You are one of the best players of all time in baseball. You hold the all-time record for hits. You transcended your position. You played the game with the kind of intensity managers and owners only wish were present in some of today’s athletes.
Then, all of a sudden, you make a mistake. It’s a terrible one, but one that you regret when you look back. You bet on some of the games you were a part of as a manager.
Does such a prominent player, a player who influenced how the game was played and viewed by fans, deserve a lifelong ban from the sport he loves?
That was the punishment imposed on former Cincinnati Reds catcher and manager Pete Rose.
Despite all of his accomplishments, and his part in advancing baseball, in 1989 Rose was banished from the game he played all of his life, for the rest of his life by then-baseball commissioner Bart Giamatti.

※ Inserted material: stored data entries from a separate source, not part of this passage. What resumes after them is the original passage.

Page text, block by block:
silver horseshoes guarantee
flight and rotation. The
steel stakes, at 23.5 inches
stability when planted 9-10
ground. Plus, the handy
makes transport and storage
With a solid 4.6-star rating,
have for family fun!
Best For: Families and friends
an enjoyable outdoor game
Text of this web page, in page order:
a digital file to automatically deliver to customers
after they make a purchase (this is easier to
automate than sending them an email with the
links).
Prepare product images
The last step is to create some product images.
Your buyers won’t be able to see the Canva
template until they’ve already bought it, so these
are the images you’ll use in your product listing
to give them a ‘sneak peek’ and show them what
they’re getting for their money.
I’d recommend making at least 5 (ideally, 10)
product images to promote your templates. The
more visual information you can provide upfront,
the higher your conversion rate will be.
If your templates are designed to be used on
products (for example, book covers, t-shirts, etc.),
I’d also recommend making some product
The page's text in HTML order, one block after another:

Giamatti claimed that he had evidence that Rose bet on baseball in general and his team in particular, accumulating enormous debts in the process.
By allegedly betting on baseball while still a part of the game, Rose violated Rule 21(d) of Major League Baseball’s Code of Conduct. Although he accepted the verdict, he and Giamatti signed a document stating that Rose neither admitted nor denied the accusations against him, according to an article from CNNSI, published in 1999.

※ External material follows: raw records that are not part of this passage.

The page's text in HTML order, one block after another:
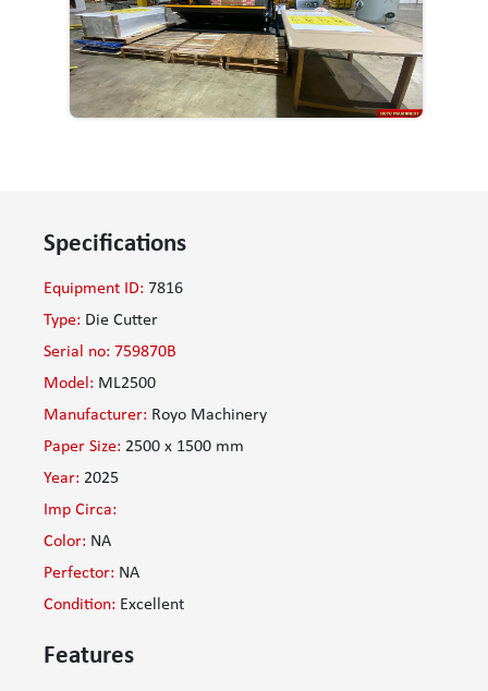
Specifications
Equipment ID: 7816
Type: Die Cutter
Serial no: 759870B
Model: ML2500
Manufacturer: Royo Machinery
Paper Size: 2500 x 1500 mm
Year: 2025
Imp Circa:
Color: NA
Perfector: NA
Condition: Excellent
Features
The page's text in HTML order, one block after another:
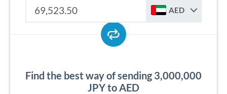
AED
Find the best way of sending 3,000,000
JPY to AED
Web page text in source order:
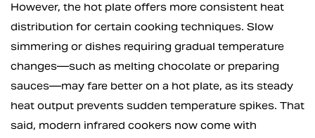
However, the hot plate offers more consistent heat
distribution for certain cooking techniques. Slow
simmering or dishes requiring gradual temperature
changes—such as melting chocolate or preparing
sauces—may fare better on a hot plate, as its steady
heat output prevents sudden temperature spikes. That
said, modern infrared cookers now come with
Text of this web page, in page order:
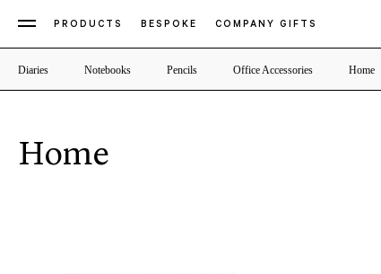
PRODUCTS BESPOKE COMPANY GIFTS
Diaries Notebooks Pencils Office Accessories Home
Home
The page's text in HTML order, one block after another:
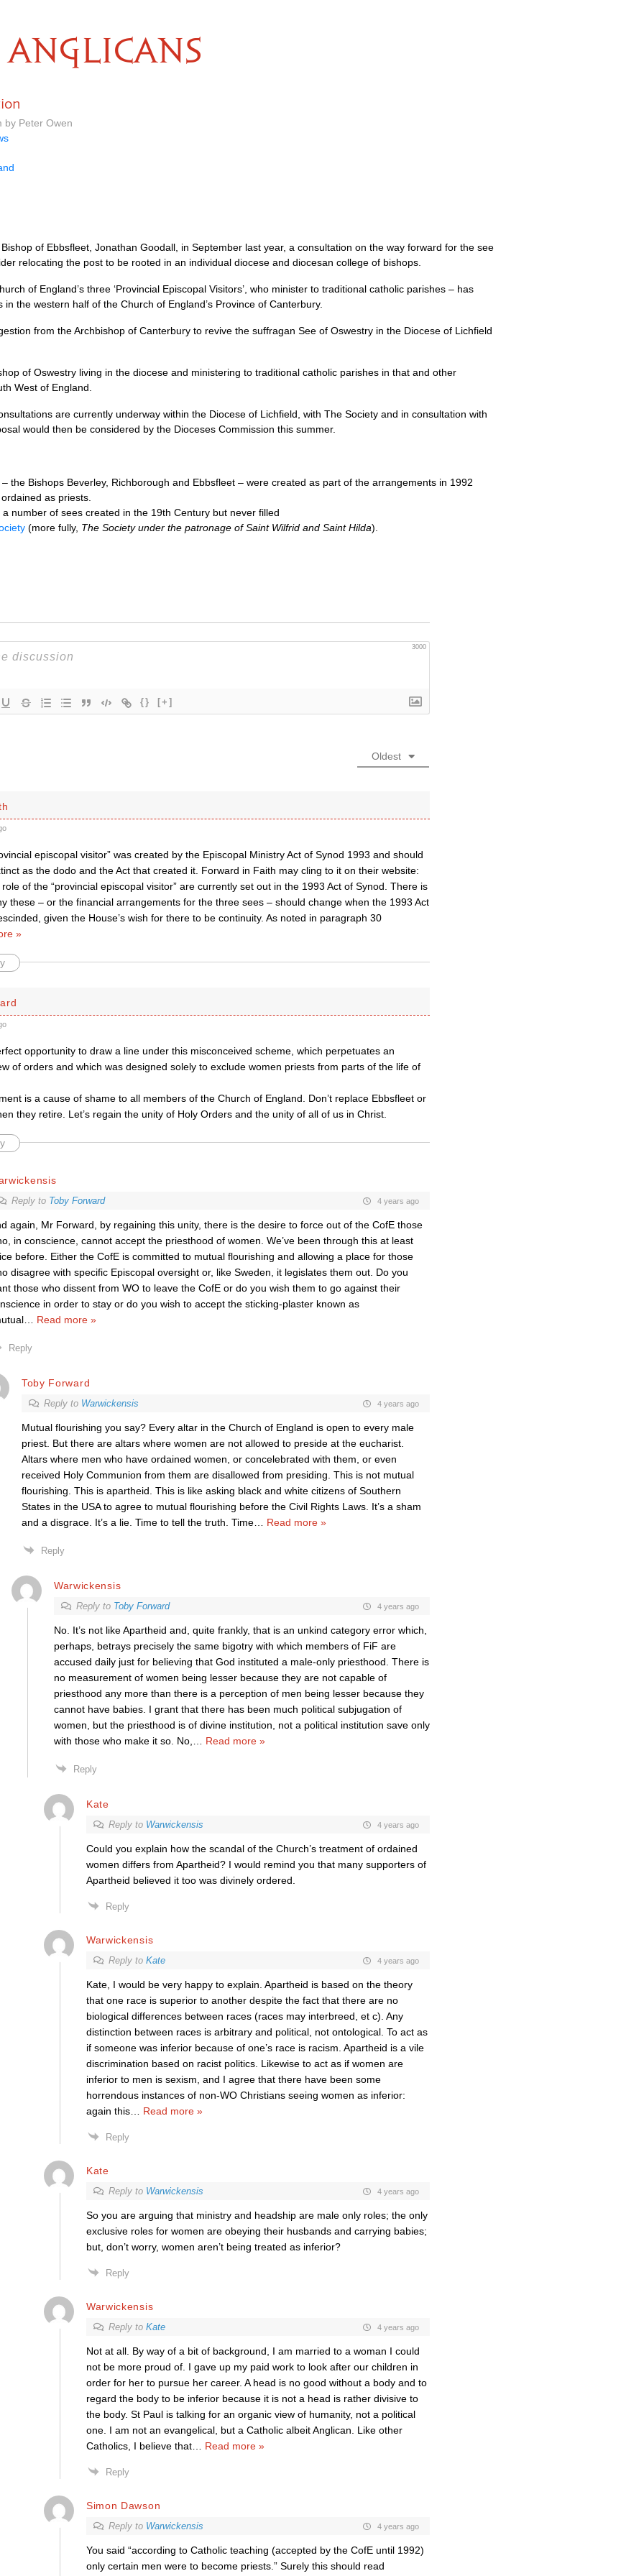
ANGLICANS
by Peter Owen
of Ebbsfleet, Jonathan Goodall, in September last year, a consultation on the way forward for the see
relocating the post to be rooted in an individual diocese and diocesan college of bishops.
of England’s three ‘Provincial Episcopal Visitors’, who minister to traditional catholic parishes – has
the western half of the Church of England’s Province of Canterbury.
from the Archbishop of Canterbury to revive the suffragan See of Oswestry in the Diocese of Lichfield
of Oswestry living in the diocese and ministering to traditional catholic parishes in that and other
West of England.
are currently underway within the Diocese of Lichfield, with The Society and in consultation with
would then be considered by the Dioceses Commission this summer.
the Bishops Beverley, Richborough and Ebbsfleet – were created as part of the arrangements in 1992
as priests.
number of sees created in the 19th Century but never filled
(more fully, The Society under the patronage of Saint Wilfrid and Saint Hilda).
3000
{} [+]
Oldest
episcopal visitor” was created by the Episcopal Ministry Act of Synod 1993 and should
as the dodo and the Act that created it. Forward in Faith may cling to it on their website:
role of the “provincial episcopal visitor” are currently set out in the 1993 Act of Synod. There is
these – or the financial arrangements for the three sees – should change when the 1993 Act
given the House’s wish for there to be continuity. As noted in paragraph 30
»
opportunity to draw a line under this misconceived scheme, which perpetuates an
of orders and which was designed solely to exclude women priests from parts of the life of
is a cause of shame to all members of the Church of England. Don’t replace Ebbsfleet or
they retire. Let’s regain the unity of Holy Orders and the unity of all of us in Christ.
Reply to Toby Forward 4 years ago
again, Mr Forward, by regaining this unity, there is the desire to force out of the CofE those
in conscience, cannot accept the priesthood of women. We’ve been through this at least
before. Either the CofE is committed to mutual flourishing and allowing a place for those
disagree with specific Episcopal oversight or, like Sweden, it legislates them out. Do you
those who dissent from WO to leave the CofE or do you wish them to go against their
in order to stay or do you wish to accept the sticking-plaster known as
… Read more »
Reply
Toby Forward
Reply to Warwickensis 4 years ago
Mutual flourishing you say? Every altar in the Church of England is open to every male
priest. But there are altars where women are not allowed to preside at the eucharist.
Altars where men who have ordained women, or concelebrated with them, or even
received Holy Communion from them are disallowed from presiding. This is not mutual
flourishing. This is apartheid. This is like asking black and white citizens of Southern
States in the USA to agree to mutual flourishing before the Civil Rights Laws. It’s a sham
and a disgrace. It’s a lie. Time to tell the truth. Time… Read more »
Reply
Warwickensis
Reply to Toby Forward 4 years ago
No. It’s not like Apartheid and, quite frankly, that is an unkind category error which,
perhaps, betrays precisely the same bigotry with which members of FiF are
accused daily just for believing that God instituted a male-only priesthood. There is
no measurement of women being lesser because they are not capable of
priesthood any more than there is a perception of men being lesser because they
cannot have babies. I grant that there has been much political subjugation of
women, but the priesthood is of divine institution, not a political institution save only
with those who make it so. No,
Read more »
Reply
Kate
Reply to Warwickensis 4 years ago
Could you explain how the scandal of the Church’s treatment of ordained
women differs from Apartheid? I would remind you that many supporters of
Apartheid believed it too was divinely ordered.
Reply
Warwickensis
Reply to Kate 4 years ago
Kate, I would be very happy to explain. Apartheid is based on the theory
that one race is superior to another despite the fact that there are no
biological differences between races (races may interbreed, et c). Any
distinction between races is arbitrary and political, not ontological. To act as
if someone was inferior because of one’s race is racism. Apartheid is a vile
discrimination based on racist politics. Likewise to act as if women are
inferior to men is sexism, and I agree that there have been some
horrendous instances of non-WO Christians seeing women as inferior:
again this… Read more »
Reply
Kate
Reply to Warwickensis 4 years ago
So you are arguing that ministry and headship are male only roles; the only
exclusive roles for women are obeying their husbands and carrying babies;
but, don’t worry, women aren’t being treated as inferior?
Reply
Warwickensis
Reply to Kate 4 years ago
Not at all. By way of a bit of background, I am married to a woman I could
not be more proud of. I gave up my paid work to look after our children in
order for her to pursue her career. A head is no good without a body and to
regard the body to be inferior because it is not a head is rather divisive to
the body. St Paul is talking for an organic view of humanity, not a political
one. I am not an evangelical, but a Catholic albeit Anglican. Like other
Catholics, I believe that… Read more »
Reply
Simon Dawson
Reply to Warwickensis 4 years ago
You said “according to Catholic teaching (accepted by the CofE until 1992)
only certain men were to become priests.” Surely this should read

Fourteen years later, current commissioner Bud Selig is considering reinstating Rose. But, of course, there is a stipulation, as is Selig’s trademark.
Selig has said that, in order for Rose to be allowed back, he has to first admit that he bet on games, which he had not openly done to this day. Secondly, he as to apologize for his actions. The evidence against Rose, as presented by Giamatti in 1989 was compelling, although there were two things worth noting. First, there was no evidence showing that he ever bet against his team, which is a big deal. Second, there was no definitive evidence proving that he actually betted.
I do believe he bet on baseball, but the point is that in any court of law, if there is no definitive evidence, then the jury can’t find the accused guilty.
Although I feel Selig’s reasons for this action may be to raise the declining interest level of baseball and to enhance his own self-image, the fact that Rose is finally getting serious consideration for reinstatement is justice being served.